Ashod Kherlopian Mchd, Bsc(hons), Gayle Fischer Oam, Mb Bs, Md, Facd

What’s the diagnosis?

An area of cutaneous atrophy on the abdomen

Ashod Kherlopian Mchd, Bsc(hons), Gayle Fischer Oam, Mb Bs, Md, Facd
Fig 1.
Figure 1. The localised depression of the skin on the left lower quadrant of the abdomen. A continuous glucose monitoring device is located in the hypogastric region.
Fig 2.
Figure 2. Multiple well-circumscribed, pale-to-pink oval atrophic areas on the back of a 13-year-old boy, consistent with morphoea.

Case presentation 

A 14-year-old girl presents with an area of marked cutaneous atrophy on her left lower abdomen that has developed over the last three months (Figure 1). Before this the skin was normal, with no preceding rash or oedema. She has been otherwise well and denies any trauma to the affected area. 

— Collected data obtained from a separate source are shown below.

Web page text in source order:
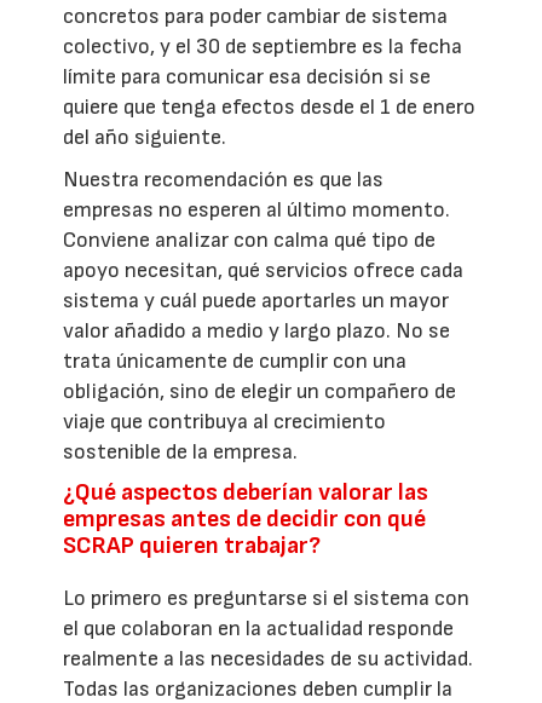
concretos para poder cambiar de sistema
colectivo, y el 30 de septiembre es la fecha
límite para comunicar esa decisión si se
quiere que tenga efectos desde el 1 de enero
del año siguiente.
Nuestra recomendación es que las
empresas no esperen al último momento.
Conviene analizar con calma qué tipo de
apoyo necesitan, qué servicios ofrece cada
sistema y cuál puede aportarles un mayor
valor añadido a medio y largo plazo. No se
trata únicamente de cumplir con una
obligación, sino de elegir un compañero de
viaje que contribuya al crecimiento
sostenible de la empresa.
¿Qué aspectos deberían valorar las
empresas antes de decidir con qué
SCRAP quieren trabajar?
Lo primero es preguntarse si el sistema con
el que colaboran en la actualidad responde
realmente a las necesidades de su actividad.
Todas las organizaciones deben cumplir la

The patient was diagnosed with type 1 diabetes mellitus at age 13 years, for which she is treated with insulin glargine and insulin aspart via a subcutaneous insulin pump. She recalls the area of atrophy as a site where her insulin pump was previously situated. 

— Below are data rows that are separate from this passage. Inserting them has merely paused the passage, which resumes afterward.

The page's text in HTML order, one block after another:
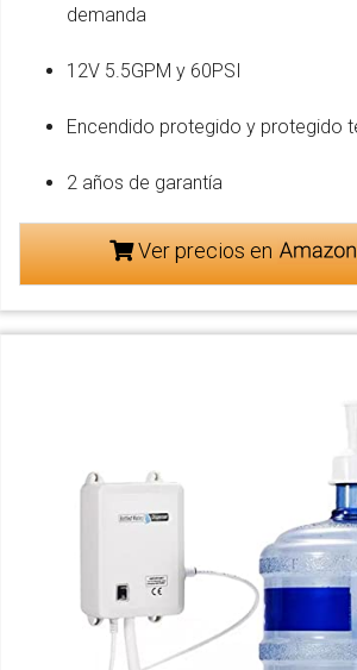
demanda
12V 5.5GPM y 60PSI
Encendido protegido y protegido
2 años de garantía
Ver precios en

There is no family history of venous thromboembolism or of autoimmune disease. 

Differential diagnoses 

The lipodystrophies are a heterogeneous group of diseases characterised by an abnormal change in adipose tissue, which may be either an increase (lipohypertrophy) or decrease (lipoatrophy). This patient’s age and the morphology of the lipoatrophy and lack of visible changes to adipose tissue bulk in other areas are consistent with an acquired localised lipoatrophy. Causes to consider among the differential diagnoses include the following.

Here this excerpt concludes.